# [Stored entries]
------------------------------------------------------------

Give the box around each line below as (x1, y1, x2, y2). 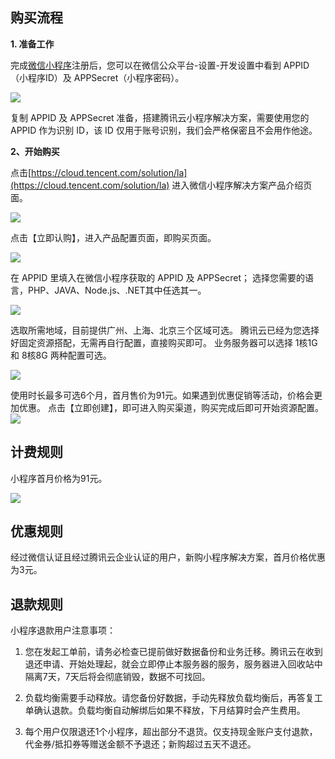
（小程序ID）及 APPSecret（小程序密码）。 (10, 71, 185, 83)
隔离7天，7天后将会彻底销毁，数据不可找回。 (24, 671, 211, 683)
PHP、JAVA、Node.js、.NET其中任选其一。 (27, 284, 207, 296)
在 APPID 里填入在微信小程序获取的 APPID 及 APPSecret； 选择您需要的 (10, 271, 305, 283)
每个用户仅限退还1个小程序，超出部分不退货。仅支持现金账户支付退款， (24, 726, 318, 738)
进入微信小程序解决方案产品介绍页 (171, 179, 313, 191)
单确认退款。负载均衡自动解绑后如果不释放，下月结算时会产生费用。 (24, 704, 306, 717)
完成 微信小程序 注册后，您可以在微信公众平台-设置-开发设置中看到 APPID (10, 59, 310, 71)
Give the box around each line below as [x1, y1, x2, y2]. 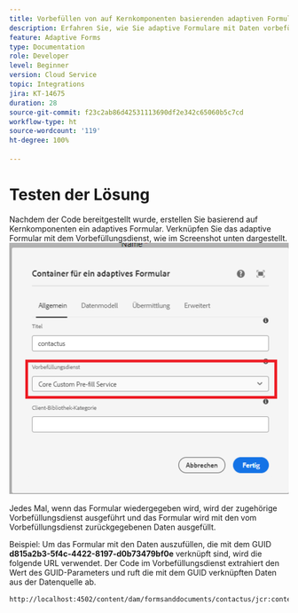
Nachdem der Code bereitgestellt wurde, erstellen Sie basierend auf [9, 214, 259, 224]
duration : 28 [9, 98, 58, 107]
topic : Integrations [9, 80, 86, 89]
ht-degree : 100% [9, 136, 69, 145]
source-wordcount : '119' [9, 127, 101, 136]
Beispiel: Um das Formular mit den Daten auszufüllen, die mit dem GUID [9, 539, 272, 550]
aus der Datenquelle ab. [9, 577, 97, 587]
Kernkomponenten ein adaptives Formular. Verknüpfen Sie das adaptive [9, 223, 272, 234]
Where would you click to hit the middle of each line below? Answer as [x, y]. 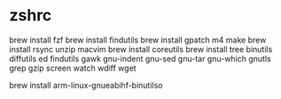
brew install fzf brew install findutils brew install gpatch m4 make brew [138, 40]
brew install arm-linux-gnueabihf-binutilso [86, 85]
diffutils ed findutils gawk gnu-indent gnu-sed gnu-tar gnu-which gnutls [140, 58]
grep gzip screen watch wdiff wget [73, 68]
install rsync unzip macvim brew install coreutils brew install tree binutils [141, 49]
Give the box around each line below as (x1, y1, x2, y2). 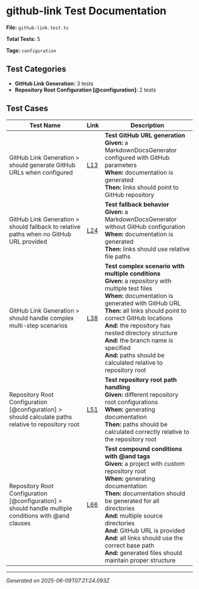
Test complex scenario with (104, 262, 185, 270)
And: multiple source (104, 511, 163, 519)
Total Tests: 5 (6, 35, 40, 42)
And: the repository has (104, 321, 171, 329)
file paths (104, 252, 131, 260)
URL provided (9, 237, 47, 245)
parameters (104, 160, 137, 169)
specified (104, 344, 131, 352)
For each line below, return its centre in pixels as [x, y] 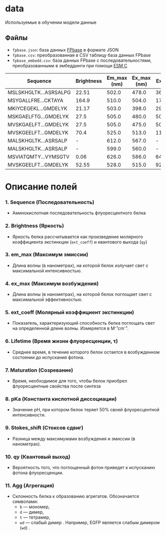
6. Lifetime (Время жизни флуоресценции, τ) [62, 341]
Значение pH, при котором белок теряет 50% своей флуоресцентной [86, 410]
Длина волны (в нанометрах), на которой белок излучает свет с [80, 265]
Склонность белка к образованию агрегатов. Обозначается [76, 496]
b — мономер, [35, 507]
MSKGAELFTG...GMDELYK [38, 116]
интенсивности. [29, 415]
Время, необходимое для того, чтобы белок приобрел [70, 381]
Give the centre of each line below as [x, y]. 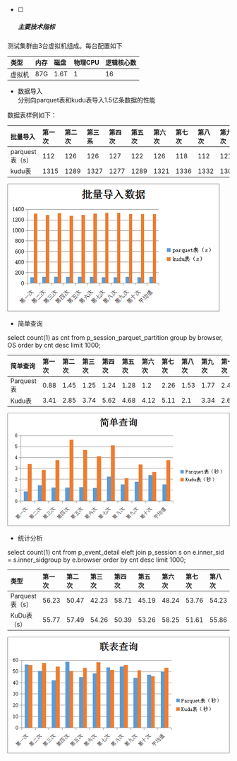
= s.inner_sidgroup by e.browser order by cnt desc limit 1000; [97, 560]
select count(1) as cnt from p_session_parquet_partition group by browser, [115, 337]
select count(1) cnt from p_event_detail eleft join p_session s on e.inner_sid [116, 553]
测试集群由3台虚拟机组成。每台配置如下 [65, 45]
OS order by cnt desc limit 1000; [54, 345]
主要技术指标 [36, 26]
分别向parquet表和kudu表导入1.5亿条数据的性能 [86, 100]
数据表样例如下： [32, 115]
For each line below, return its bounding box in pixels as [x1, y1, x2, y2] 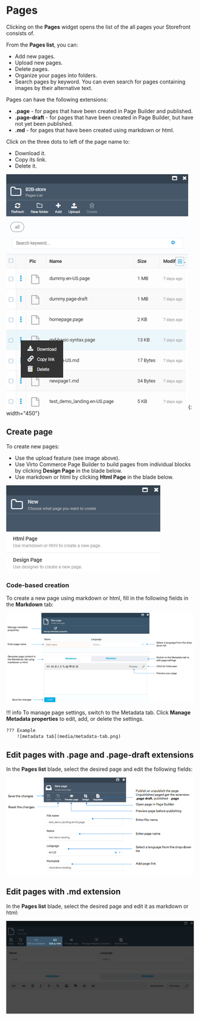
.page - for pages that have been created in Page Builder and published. [14, 107, 193, 114]
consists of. [6, 29, 35, 36]
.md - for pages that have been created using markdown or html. [14, 126, 174, 134]
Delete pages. [14, 65, 49, 72]
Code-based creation [6, 581, 70, 589]
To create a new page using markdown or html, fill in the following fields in [6, 594, 189, 602]
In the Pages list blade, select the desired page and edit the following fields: [6, 765, 193, 773]
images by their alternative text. [14, 84, 93, 91]

------------------------------------------------------------

# [Problem description]
Only the lines above starting with the line with "Значение pH, при" and going on through the line with "1000; [97, 560]" belong in the answer; repeat them exactly, minus any picture.

# [Answer section]
Значение pH, при котором белок теряет 50% своей флуоресцентной [86, 410]
Длина волны (в нанометрах), на которой белок излучает свет с [80, 265]
Склонность белка к образованию агрегатов. Обозначается [76, 496]
b — мономер, [35, 507]
MSKGAELFTG...GMDELYK [38, 116]
интенсивности. [29, 415]
Время, необходимое для того, чтобы белок приобрел [70, 381]
Give the centre of each line below as [x, y]. 
= s.inner_sidgroup by e.browser order by cnt desc limit 1000; [97, 560]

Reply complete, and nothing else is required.